4.2.2.4 Partial dependence
It may also be interesting to examine how our CATE estimates behave when we change a single covariate, while keeping all the other covariates at a some fixed value. In Figure 4.6, we evaluate a variable of interest across quantiles, while keeping all other covariates at their median.
It is important to recognize that by keeping some variables at their median we may be evaluating the CATE at \(x\) values in regions where there are few or no data points.
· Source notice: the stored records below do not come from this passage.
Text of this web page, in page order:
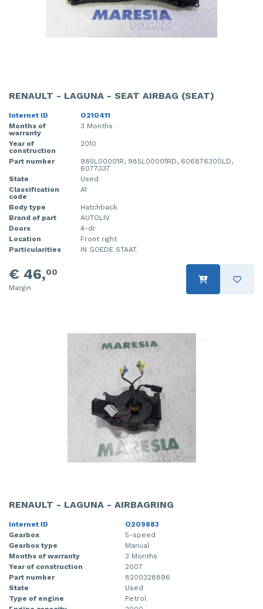
RENAULT - LAGUNA - SEAT AIRBAG (SEAT)
Internet ID
O210411
Months of
warranty
3 Months
Year of
construction
2010
Part number
985L00001R, 985L00001RD, 606876300LD,
6077337
State
Used
Classification
code
A1
Body type
Hatchback
Brand of part
AUTOLIV
Doors
4-dr
Location
Front right
Particularities
IN GOEDE STAAT.
€ 46,00
Margin
RENAULT - LAGUNA - AIRBAGRING
Internet ID
O209883
Gearbox
5-speed
Gearbox type
Manual
Months of warranty
3 Months
Year of construction
2007
Part number
8200328896
State
Used
Type of engine
Petrol
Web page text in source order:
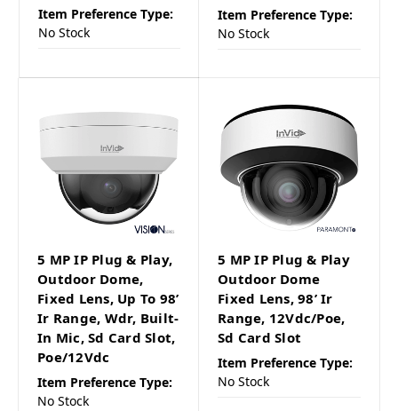
Item Preference Type:
No Stock
Item Preference Type:
No Stock
5 MP IP Plug & Play,
Outdoor Dome,
Fixed Lens, Up To 98’
Ir Range, Wdr, Built-
In Mic, Sd Card Slot,
Poe/12Vdc
Item Preference Type:
No Stock
5 MP IP Plug & Play
Outdoor Dome
Fixed Lens, 98’ Ir
Range, 12Vdc/Poe,
Sd Card Slot
Item Preference Type:
No Stock
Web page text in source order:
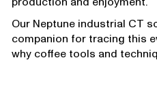
Our Neptune industrial CT
companion for tracing this
why coffee tools and
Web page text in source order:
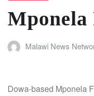
Mponela
Malawi News
Dowa-based Mponela
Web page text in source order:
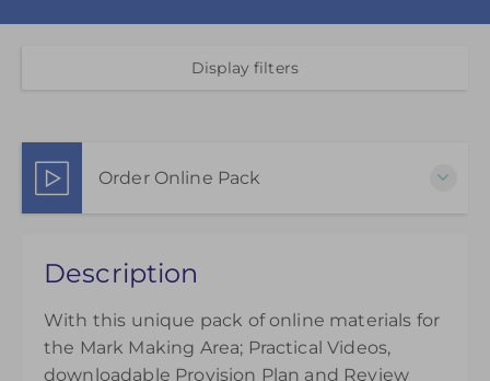
Display filters
Order Online Pack
effective use of the Mark Making Area is available
£45.00
Description
With this unique pack of online materials for
the Mark Making Area; Practical Videos,
downloadable Provision Plan and Review
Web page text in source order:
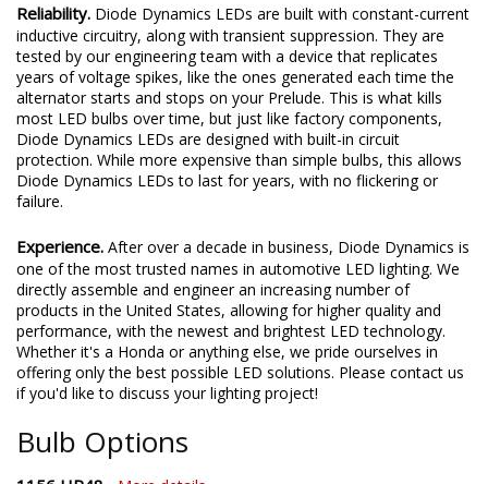
Reliability. Diode Dynamics LEDs are built with constant-current
inductive circuitry, along with transient suppression. They are
tested by our engineering team with a device that replicates
years of voltage spikes, like the ones generated each time the
alternator starts and stops on your Prelude. This is what kills
most LED bulbs over time, but just like factory components,
Diode Dynamics LEDs are designed with built-in circuit
protection. While more expensive than simple bulbs, this allows
Diode Dynamics LEDs to last for years, with no flickering or
failure.
Experience. After over a decade in business, Diode Dynamics is
one of the most trusted names in automotive LED lighting. We
directly assemble and engineer an increasing number of
products in the United States, allowing for higher quality and
performance, with the newest and brightest LED technology.
Whether it's a Honda or anything else, we pride ourselves in
offering only the best possible LED solutions. Please contact us
if you'd like to discuss your lighting project!
Bulb Options
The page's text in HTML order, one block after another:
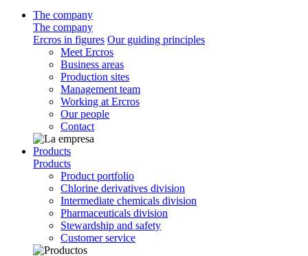
The company
The company
Ercros in figures Our guiding principles
Meet Ercros
Business areas
Production sites
Management team
Working at Ercros
Our people
Contact
Products
Products
Product portfolio
Chlorine derivatives division
Intermediate chemicals division
Pharmaceuticals division
Stewardship and safety
Customer service

Also, it may be the case that varying some particular variable while keeping others fixed may just not be very interesting.
In what follows we’ll again use causal_forest
predictions, along with their variance estimates (set estimate.variances=TRUE
when predicting to we get estimates of the asymptotic variance of the prediction for each point). Since grf
predictions are asymptotically normal, we can construct 95% confidence intervals in the usual manner (i.e., \(\hat{\tau}(x) \pm 1.96\sqrt{\widehat{\text{Var}}(\hat{\tau}(x))}\)).
selected.covariate <- "polviews"
other.covariates <- covariates[which(covariates != selected.covariate)]
# Fitting a forest
# (commented for convenience; no need re-fit if already fitted above)
fmla <- formula(paste0("~ 0 + ", paste0(covariates, collapse="+")))
# Note: For smaller confidence intervals, set num.trees ~ sample size
# X <- model.matrix(fmla, data)
# W <- data[,treatment]
# Y <- data[,outcome]
# forest.tau <- causal_forest(X, Y, W, W.hat=.5) # few trees for speed here
# Compute a grid of values appropriate for the selected covariate
grid.size <- 7
covariate.grid <- seq(min(data[,selected.covariate]), max(data[,selected.covariate]), length.out=grid.size)
# Other options for constructing a grid:
# For a binary variable, simply use 0 and 1
# grid.size <- 2
# covariate.grid <- c(0, 1)
# For a continuous variable, select appropriate percentiles
# percentiles <- c(.1, .25, .5, .75, .9)
# grid.size <- length(percentiles)
# covariate.grid <- quantile(data[,selected.covariate], probs=percentiles)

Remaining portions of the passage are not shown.